Segment Open

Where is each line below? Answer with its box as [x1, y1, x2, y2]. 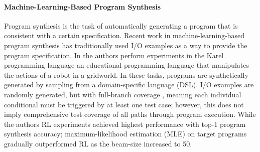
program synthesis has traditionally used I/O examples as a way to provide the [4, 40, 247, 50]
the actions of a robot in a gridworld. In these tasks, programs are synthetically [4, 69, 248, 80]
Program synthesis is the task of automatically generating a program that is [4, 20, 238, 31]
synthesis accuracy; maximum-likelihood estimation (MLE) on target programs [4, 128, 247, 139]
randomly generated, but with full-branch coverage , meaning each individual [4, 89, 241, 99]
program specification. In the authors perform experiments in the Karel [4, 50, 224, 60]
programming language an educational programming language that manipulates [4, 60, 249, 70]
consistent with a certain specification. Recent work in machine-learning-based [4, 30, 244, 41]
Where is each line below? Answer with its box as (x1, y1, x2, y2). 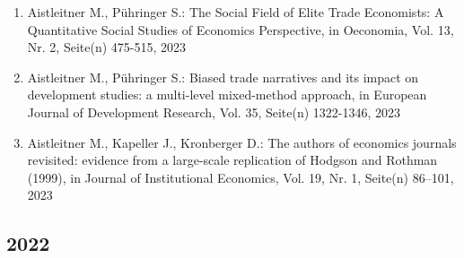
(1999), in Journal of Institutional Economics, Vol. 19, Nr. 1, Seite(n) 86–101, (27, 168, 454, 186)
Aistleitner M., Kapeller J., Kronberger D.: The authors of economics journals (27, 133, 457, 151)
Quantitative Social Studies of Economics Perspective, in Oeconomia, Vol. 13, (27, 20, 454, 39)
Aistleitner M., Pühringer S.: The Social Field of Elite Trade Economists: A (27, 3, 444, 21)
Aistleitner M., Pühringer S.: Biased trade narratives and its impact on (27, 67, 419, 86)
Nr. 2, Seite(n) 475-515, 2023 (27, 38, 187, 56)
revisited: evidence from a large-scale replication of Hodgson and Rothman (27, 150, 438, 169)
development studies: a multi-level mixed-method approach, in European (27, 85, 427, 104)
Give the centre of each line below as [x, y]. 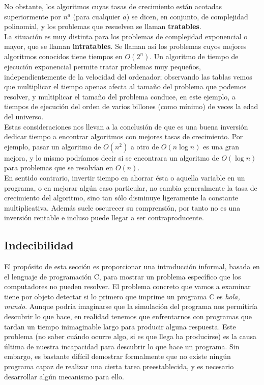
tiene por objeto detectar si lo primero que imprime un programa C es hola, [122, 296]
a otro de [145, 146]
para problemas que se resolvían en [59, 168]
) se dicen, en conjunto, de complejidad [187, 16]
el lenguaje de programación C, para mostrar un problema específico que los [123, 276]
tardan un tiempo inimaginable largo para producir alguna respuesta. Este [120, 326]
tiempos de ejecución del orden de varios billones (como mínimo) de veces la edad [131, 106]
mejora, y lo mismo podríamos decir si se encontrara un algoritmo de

Segment Closed

- WHAT YOU NEED TO DO -
Restate verbatim the lines that begin at the one holding "development studies: a" and end at the last line of the material. Exclude pictures.

- SOLUTION FOR THIS EXERCISE -
development studies: a multi-level mixed-method approach, in European (27, 85, 427, 104)
Give the centre of each line below as [x, y]. 
tiene por objeto detectar si lo primero que imprime un programa C es hola, [122, 296]
a otro de [145, 146]
para problemas que se resolvían en [59, 168]
) se dicen, en conjunto, de complejidad [187, 16]
el lenguaje de programación C, para mostrar un problema específico que los [123, 276]
tardan un tiempo inimaginable largo para producir alguna respuesta. Este [120, 326]
tiempos de ejecución del orden de varios billones (como mínimo) de veces la edad [131, 106]
mejora, y lo mismo podríamos decir si se encontrara un algoritmo de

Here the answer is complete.